• **Exercise goal**:
What is printed must match, line for line, the records from their first line through the line containing "On success, simply", with pictures left out.

┌──

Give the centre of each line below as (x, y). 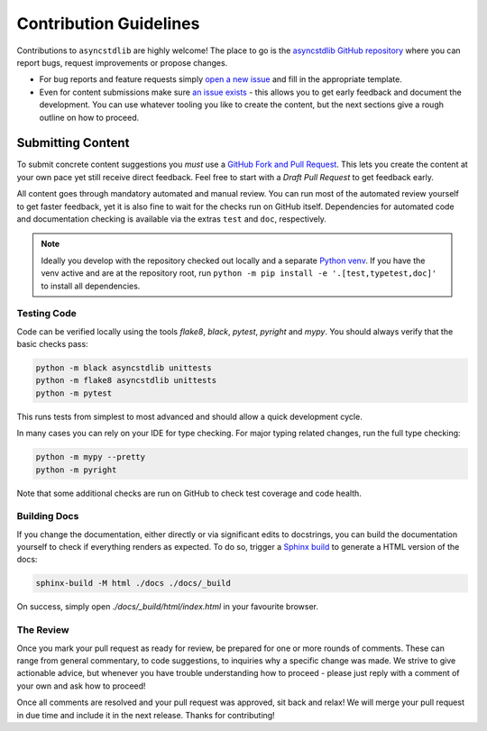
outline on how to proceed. (89, 117)
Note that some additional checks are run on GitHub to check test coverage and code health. (189, 493)
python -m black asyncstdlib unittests (124, 368)
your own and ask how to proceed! (81, 686)
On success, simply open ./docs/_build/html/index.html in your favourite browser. (168, 607)
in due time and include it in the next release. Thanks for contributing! (146, 715)
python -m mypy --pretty (91, 457)
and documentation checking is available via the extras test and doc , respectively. (171, 219)
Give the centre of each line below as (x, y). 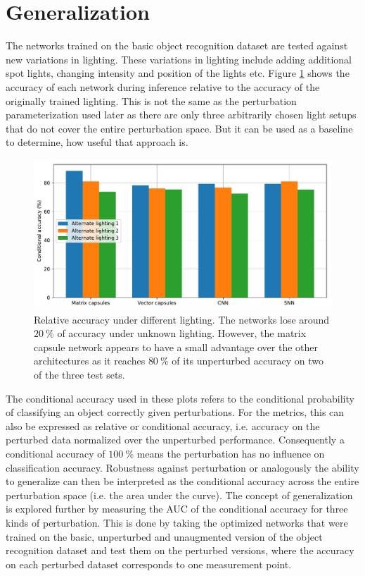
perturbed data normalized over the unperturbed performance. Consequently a (175, 440)
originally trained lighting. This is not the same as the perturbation (151, 100)
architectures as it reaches (90, 361)
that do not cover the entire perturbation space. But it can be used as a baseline (179, 128)
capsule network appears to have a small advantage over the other (176, 347)
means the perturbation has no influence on (231, 454)
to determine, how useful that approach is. (97, 142)
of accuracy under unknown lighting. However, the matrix (182, 333)
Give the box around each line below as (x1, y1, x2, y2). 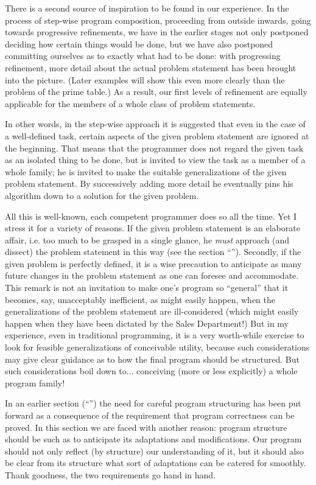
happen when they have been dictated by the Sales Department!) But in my (5, 316, 289, 329)
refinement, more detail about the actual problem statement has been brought (5, 61, 297, 74)
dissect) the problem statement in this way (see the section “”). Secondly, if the (5, 245, 301, 258)
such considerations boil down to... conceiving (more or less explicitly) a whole (5, 365, 298, 377)
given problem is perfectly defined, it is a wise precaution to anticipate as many (5, 257, 302, 270)
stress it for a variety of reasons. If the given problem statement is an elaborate (5, 222, 300, 234)
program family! (5, 376, 65, 389)
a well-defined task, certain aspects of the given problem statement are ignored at (5, 129, 309, 142)

└──

• **Answer below**:
Give the centre of each line below as (x, y). 
outline on how to proceed. (89, 117)
Note that some additional checks are run on GitHub to check test coverage and code health. (189, 493)
python -m black asyncstdlib unittests (124, 368)
your own and ask how to proceed! (81, 686)
On success, simply open ./docs/_build/html/index.html in your favourite browser. (168, 607)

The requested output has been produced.